> _BRIEF_: Only one stretch of the data below is wanted: the lines starting at the one with "is crucial." and ending at the one with "A good credit score provides", both included, given again exactly.

> _Dataset records_:
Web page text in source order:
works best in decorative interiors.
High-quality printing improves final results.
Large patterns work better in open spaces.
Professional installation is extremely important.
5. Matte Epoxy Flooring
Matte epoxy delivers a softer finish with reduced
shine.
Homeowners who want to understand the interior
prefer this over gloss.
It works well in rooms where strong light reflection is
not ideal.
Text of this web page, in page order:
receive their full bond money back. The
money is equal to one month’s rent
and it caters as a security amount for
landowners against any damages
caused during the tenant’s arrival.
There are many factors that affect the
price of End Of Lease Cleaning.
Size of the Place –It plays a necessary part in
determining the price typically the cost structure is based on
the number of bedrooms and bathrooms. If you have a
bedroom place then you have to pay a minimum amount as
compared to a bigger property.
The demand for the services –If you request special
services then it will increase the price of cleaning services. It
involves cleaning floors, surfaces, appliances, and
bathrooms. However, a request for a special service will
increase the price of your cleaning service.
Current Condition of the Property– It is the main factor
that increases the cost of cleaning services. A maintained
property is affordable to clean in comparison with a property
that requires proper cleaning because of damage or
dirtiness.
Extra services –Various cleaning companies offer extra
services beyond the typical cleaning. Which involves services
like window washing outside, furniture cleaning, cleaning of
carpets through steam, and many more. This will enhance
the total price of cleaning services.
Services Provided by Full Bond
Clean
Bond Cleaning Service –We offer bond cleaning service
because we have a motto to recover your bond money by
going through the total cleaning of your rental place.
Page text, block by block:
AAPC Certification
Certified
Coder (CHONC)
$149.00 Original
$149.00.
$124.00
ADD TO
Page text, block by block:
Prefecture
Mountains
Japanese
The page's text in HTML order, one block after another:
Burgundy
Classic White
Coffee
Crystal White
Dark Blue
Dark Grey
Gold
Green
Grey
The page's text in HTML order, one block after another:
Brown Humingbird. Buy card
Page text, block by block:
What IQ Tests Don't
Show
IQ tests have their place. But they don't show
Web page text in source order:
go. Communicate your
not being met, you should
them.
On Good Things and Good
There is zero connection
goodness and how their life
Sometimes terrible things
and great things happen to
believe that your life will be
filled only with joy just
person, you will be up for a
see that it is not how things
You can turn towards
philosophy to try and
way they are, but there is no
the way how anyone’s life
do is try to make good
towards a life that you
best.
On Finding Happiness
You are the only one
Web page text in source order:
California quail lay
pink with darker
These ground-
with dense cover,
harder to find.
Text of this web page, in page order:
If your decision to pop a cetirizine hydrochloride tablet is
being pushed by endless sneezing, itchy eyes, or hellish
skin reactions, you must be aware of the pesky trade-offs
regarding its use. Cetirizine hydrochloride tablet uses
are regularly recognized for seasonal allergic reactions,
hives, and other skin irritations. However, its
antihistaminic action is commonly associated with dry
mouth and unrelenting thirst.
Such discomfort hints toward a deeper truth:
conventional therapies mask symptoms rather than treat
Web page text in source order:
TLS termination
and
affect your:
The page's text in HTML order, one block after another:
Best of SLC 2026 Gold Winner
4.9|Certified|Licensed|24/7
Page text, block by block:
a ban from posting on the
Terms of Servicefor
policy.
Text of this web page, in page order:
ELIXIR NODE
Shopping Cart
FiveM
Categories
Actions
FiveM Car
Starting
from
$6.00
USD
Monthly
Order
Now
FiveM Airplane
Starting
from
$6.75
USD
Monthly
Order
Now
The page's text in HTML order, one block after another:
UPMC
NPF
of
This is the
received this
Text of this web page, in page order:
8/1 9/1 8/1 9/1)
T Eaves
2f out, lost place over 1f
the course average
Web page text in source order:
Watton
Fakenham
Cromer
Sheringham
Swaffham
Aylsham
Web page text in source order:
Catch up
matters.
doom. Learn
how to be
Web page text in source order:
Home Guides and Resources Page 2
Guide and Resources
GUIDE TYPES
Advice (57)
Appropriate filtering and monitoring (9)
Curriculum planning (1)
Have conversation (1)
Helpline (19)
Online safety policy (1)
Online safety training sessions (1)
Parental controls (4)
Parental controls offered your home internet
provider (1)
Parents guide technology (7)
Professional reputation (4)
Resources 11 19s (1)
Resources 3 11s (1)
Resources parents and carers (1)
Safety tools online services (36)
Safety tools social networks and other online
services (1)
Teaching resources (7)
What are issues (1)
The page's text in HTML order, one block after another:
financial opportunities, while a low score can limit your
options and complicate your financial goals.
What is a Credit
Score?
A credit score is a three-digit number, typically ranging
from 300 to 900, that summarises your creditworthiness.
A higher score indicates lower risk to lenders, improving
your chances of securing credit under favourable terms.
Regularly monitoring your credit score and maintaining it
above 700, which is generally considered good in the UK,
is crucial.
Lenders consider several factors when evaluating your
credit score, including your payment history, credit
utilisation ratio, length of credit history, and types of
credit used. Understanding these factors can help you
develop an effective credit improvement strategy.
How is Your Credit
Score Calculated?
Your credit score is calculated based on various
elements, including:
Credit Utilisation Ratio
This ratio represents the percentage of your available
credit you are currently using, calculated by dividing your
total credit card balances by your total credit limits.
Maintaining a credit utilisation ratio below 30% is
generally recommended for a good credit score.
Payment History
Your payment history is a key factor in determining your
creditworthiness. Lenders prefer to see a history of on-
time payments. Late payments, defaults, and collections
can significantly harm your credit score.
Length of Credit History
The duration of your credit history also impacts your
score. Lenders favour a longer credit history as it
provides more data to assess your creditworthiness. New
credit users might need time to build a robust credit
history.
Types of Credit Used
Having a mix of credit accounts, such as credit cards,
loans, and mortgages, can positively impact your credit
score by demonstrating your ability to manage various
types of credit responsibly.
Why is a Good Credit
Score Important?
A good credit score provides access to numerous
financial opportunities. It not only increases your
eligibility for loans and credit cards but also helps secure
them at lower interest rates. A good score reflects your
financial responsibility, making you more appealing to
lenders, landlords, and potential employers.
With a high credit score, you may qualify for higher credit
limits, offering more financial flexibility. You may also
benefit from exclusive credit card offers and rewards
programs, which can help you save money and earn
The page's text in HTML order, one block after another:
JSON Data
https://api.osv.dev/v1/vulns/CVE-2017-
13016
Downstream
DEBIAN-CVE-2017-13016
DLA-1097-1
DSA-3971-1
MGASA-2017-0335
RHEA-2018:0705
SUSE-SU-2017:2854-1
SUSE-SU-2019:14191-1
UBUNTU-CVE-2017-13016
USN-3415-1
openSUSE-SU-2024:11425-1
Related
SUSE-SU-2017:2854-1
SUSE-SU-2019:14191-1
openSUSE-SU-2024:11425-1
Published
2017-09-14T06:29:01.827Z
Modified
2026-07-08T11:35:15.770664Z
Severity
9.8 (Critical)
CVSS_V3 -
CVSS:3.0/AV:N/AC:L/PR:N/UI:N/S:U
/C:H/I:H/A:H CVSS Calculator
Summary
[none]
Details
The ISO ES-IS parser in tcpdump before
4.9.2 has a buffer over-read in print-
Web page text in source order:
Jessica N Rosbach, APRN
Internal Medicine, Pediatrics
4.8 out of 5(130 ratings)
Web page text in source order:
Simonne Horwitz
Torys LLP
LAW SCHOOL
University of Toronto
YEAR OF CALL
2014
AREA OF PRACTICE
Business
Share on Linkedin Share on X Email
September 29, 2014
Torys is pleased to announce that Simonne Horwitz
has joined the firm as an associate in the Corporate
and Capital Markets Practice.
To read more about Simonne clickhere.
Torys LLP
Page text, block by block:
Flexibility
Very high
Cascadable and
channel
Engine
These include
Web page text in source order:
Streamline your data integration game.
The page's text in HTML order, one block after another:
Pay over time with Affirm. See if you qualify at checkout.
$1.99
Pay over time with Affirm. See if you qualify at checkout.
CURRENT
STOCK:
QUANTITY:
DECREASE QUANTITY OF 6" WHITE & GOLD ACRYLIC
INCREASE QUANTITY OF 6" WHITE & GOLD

> _RESULT FOR THIS TASK_:
is crucial.
Lenders consider several factors when evaluating your
credit score, including your payment history, credit
utilisation ratio, length of credit history, and types of
credit used. Understanding these factors can help you
develop an effective credit improvement strategy.
How is Your Credit
Score Calculated?
Your credit score is calculated based on various
elements, including:
Credit Utilisation Ratio
This ratio represents the percentage of your available
credit you are currently using, calculated by dividing your
total credit card balances by your total credit limits.
Maintaining a credit utilisation ratio below 30% is
generally recommended for a good credit score.
Payment History
Your payment history is a key factor in determining your
creditworthiness. Lenders prefer to see a history of on-
time payments. Late payments, defaults, and collections
can significantly harm your credit score.
Length of Credit History
The duration of your credit history also impacts your
score. Lenders favour a longer credit history as it
provides more data to assess your creditworthiness. New
credit users might need time to build a robust credit
history.
Types of Credit Used
Having a mix of credit accounts, such as credit cards,
loans, and mortgages, can positively impact your credit
score by demonstrating your ability to manage various
types of credit responsibly.
Why is a Good Credit
Score Important?
A good credit score provides access to numerous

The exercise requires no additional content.